# Bank account?



## sallyanne1 (Oct 23, 2006)

Does anyone know anything about online banking? I have just logged on and it is showing that a cheque and direct debit have been taken but the date next to them is the 1st Dec?? Well thats not until monday so have they taken it or is it pending and the funds are still in my account?? I dont want to go drawing money out if its not there


----------



## Roo67 (Feb 12, 2007)

Hiya,

I think the money is still in your acount but will be taken out first thing on monday morning - possibly before anything else can get paid in.


Hope this helps

roo x


----------



## sallyanne1 (Oct 23, 2006)

Thanks roo i rang the bank.

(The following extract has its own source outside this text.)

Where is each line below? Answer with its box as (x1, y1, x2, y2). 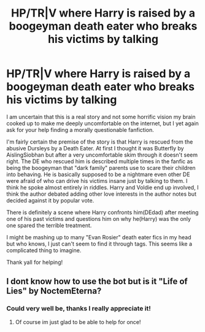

Didnt know they were open on a saturday  They said any transactions due on a monday show on the weekend and *have* been taken  Good job that i had the money in to cover it really !

Sally xx


----------



## wouldloveababycat (Mar 21, 2004)

Apparently direct debits they can take whenever they like !!! I said to them well whats the point of asking me for a date then for it to go out if you are going to take it several days early the only way you can guarantee it goes out on the day you want is via a standing order ..


----------



## dakota (Feb 6, 2007)

Sally ~ i got fed up of them taking direct debits any time of the month which is ahy now all bills go from a seperate account   

standing orders  all the way


----------